• [Exercise]
Images aside, return all the entries exactly.

[Information — start]

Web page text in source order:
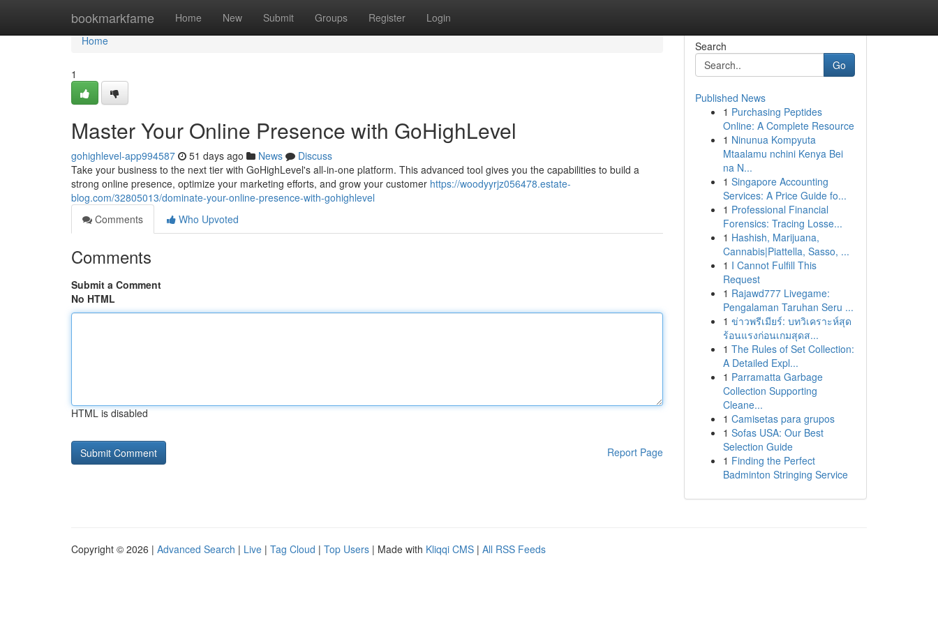
bookmarkfame Home New Submit Groups Register Login
Home
Home
1
Master Your Online Presence with GoHighLevel
gohighlevel-app994587 51 days ago News
Discuss
Take your business to the next tier with GoHighLevel's all-in-one platform. This advanced tool gives you the capabilities to build a
strong online presence, optimize your marketing efforts, and grow your customer https://woodyyrjz056478.estate-
blog.com/32805013/dominate-your-online-presence-with-gohighlevel
Comments
Who Upvoted
Comments
Submit a Comment
No HTML
HTML is disabled
Report Page
Search
Go
Published News
1 Purchasing Peptides
Online: A Complete Resource
1 Ninunua Kompyuta
Mtaalamu nchini Kenya Bei
na N...
1 Singapore Accounting
Services: A Price Guide fo...
1 Professional Financial
Forensics: Tracing Losse...
1 Hashish, Marijuana,
Cannabis|Piattella, Sasso, ...
1 I Cannot Fulfill This
Request
1 Rajawd777 Livegame:
Pengalaman Taruhan Seru ...
1 ข่าวพรีเมียร์: บทวิเคราะห์สุด
ร้อนแรงก่อนเกมสุดส...
1 The Rules of Set Collection:
A Detailed Expl...
1 Parramatta Garbage
Collection Supporting
Cleane...
1 Camisetas para grupos
1 Sofas USA: Our Best
Selection Guide
1 Finding the Perfect
Badminton Stringing Service
Copyright © 2026 | Advanced Search | Live | Tag Cloud | Top Users | Made with Kliqqi CMS | All RSS Feeds
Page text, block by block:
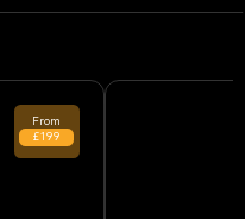
From
£199
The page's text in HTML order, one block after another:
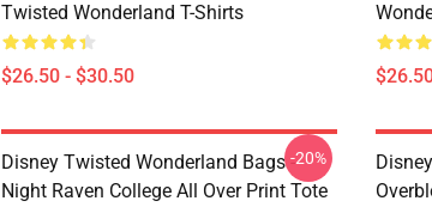
Twisted Wonderland T-Shirts
$26.50 - $30.50
Disney Twisted Wonderland Bags -
Night Raven College All Over Print Tote
-20%
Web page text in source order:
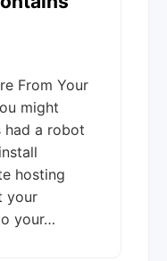
From Your
might
had a robot
hosting
your
your…
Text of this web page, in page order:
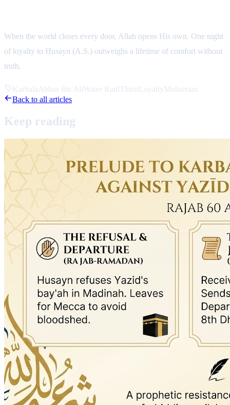
When the world closes every door, Allah opens His own. One night
of loyalty to Ḥusayn (A.S.) outweighs a lifetime of comfort without
truth.
Karbala Abbas ibn AliWater Raid ThirstLoyaltyMuharram
Back to all articles
Keep reading
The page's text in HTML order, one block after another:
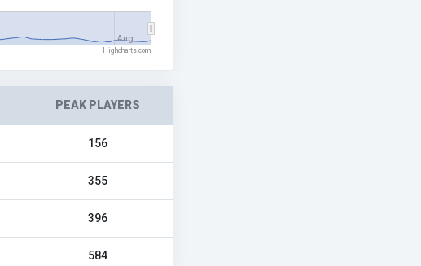
Aug…
Highcharts.com
PEAK PLAYERS
156
355
396
584
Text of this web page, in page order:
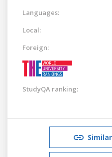
Languages:
Local:
Foreign:
StudyQA ranking:
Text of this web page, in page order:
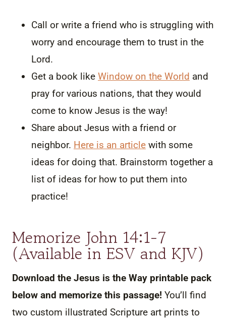
Call or write a friend who is struggling with
worry and encourage them to trust in the
Lord.
Get a book like Window on the World and
pray for various nations, that they would
come to know Jesus is the way!
Share about Jesus with a friend or
neighbor. Here is an article with some
ideas for doing that. Brainstorm together a
list of ideas for how to put them into
practice!
Memorize John 14:1-7
(Available in ESV and KJV)
Download the Jesus is the Way printable pack
below and memorize this passage! You’ll find
two custom illustrated Scripture art prints to

[Information — finish]

• [Answer space]
Web page text in source order:
bookmarkfame Home New Submit Groups Register Login
Home
Home
1
Master Your Online Presence with GoHighLevel
gohighlevel-app994587 51 days ago News
Discuss
Take your business to the next tier with GoHighLevel's all-in-one platform. This advanced tool gives you the capabilities to build a
strong online presence, optimize your marketing efforts, and grow your customer https://woodyyrjz056478.estate-
blog.com/32805013/dominate-your-online-presence-with-gohighlevel
Comments
Who Upvoted
Comments
Submit a Comment
No HTML
HTML is disabled
Report Page
Search
Go
Published News
1 Purchasing Peptides
Online: A Complete Resource
1 Ninunua Kompyuta
Mtaalamu nchini Kenya Bei
na N...
1 Singapore Accounting
Services: A Price Guide fo...
1 Professional Financial
Forensics: Tracing Losse...
1 Hashish, Marijuana,
Cannabis|Piattella, Sasso, ...
1 I Cannot Fulfill This
Request
1 Rajawd777 Livegame:
Pengalaman Taruhan Seru ...
1 ข่าวพรีเมียร์: บทวิเคราะห์สุด
ร้อนแรงก่อนเกมสุดส...
1 The Rules of Set Collection:
A Detailed Expl...
1 Parramatta Garbage
Collection Supporting
Cleane...
1 Camisetas para grupos
1 Sofas USA: Our Best
Selection Guide
1 Finding the Perfect
Badminton Stringing Service
Copyright © 2026 | Advanced Search | Live | Tag Cloud | Top Users | Made with Kliqqi CMS | All RSS Feeds
Page text, block by block:
From
£199
The page's text in HTML order, one block after another:
Twisted Wonderland T-Shirts
$26.50 - $30.50
Disney Twisted Wonderland Bags -
Night Raven College All Over Print Tote
-20%
Web page text in source order:
From Your
might
had a robot
hosting
your
your…
Text of this web page, in page order:
When the world closes every door, Allah opens His own. One night
of loyalty to Ḥusayn (A.S.) outweighs a lifetime of comfort without
truth.
Karbala Abbas ibn AliWater Raid ThirstLoyaltyMuharram
Back to all articles
Keep reading
The page's text in HTML order, one block after another:
Aug…
Highcharts.com
PEAK PLAYERS
156
355
396
584
Text of this web page, in page order:
Languages:
Local:
Foreign:
StudyQA ranking:
Text of this web page, in page order:
Call or write a friend who is struggling with
worry and encourage them to trust in the
Lord.
Get a book like Window on the World and
pray for various nations, that they would
come to know Jesus is the way!
Share about Jesus with a friend or
neighbor. Here is an article with some
ideas for doing that. Brainstorm together a
list of ideas for how to put them into
practice!
Memorize John 14:1-7
(Available in ESV and KJV)
Download the Jesus is the Way printable pack
below and memorize this passage! You’ll find
two custom illustrated Scripture art prints to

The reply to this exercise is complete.